*** INFORMATION ***

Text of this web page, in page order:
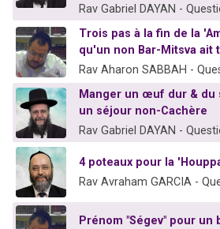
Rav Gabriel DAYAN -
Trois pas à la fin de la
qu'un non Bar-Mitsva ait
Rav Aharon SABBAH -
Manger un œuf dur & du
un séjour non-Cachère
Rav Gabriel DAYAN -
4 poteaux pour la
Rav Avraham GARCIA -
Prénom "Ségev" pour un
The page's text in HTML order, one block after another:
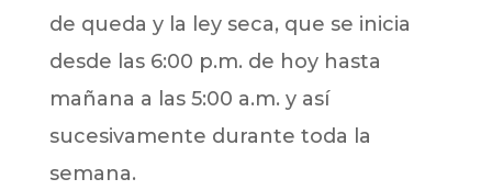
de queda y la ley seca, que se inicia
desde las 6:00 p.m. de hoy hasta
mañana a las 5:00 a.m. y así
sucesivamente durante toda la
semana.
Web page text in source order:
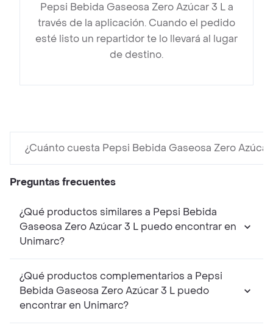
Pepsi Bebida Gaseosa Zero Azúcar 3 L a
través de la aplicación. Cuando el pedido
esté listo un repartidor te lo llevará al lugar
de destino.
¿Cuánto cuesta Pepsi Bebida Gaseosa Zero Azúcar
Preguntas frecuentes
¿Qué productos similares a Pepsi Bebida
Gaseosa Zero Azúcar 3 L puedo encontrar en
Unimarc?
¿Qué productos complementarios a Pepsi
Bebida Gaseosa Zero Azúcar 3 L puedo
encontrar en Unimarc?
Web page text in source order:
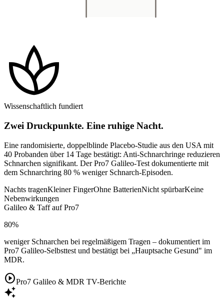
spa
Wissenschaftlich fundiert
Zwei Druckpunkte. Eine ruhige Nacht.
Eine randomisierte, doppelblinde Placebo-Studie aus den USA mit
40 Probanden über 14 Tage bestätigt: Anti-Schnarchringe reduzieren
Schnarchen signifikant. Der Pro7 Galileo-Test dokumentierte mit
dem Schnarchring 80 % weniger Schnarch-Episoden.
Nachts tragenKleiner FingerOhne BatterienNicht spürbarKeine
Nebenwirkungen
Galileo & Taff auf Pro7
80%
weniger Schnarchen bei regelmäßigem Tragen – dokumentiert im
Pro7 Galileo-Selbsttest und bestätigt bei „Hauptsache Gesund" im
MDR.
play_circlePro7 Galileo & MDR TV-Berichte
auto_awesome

*** End of INFORMATION ***

GOAL OF THE EXERCISE:
With the pictures removed, print only the lines starting at the line that has "Manger un œuf dur & du" and ending at the line that has "mañana a las 5:00 a.m. y así", both ends included, exactly as they stand above.

EXPECTED ANSWER:
Manger un œuf dur & du
un séjour non-Cachère
Rav Gabriel DAYAN -
4 poteaux pour la
Rav Avraham GARCIA -
Prénom "Ségev" pour un
The page's text in HTML order, one block after another:
de queda y la ley seca, que se inicia
desde las 6:00 p.m. de hoy hasta
mañana a las 5:00 a.m. y así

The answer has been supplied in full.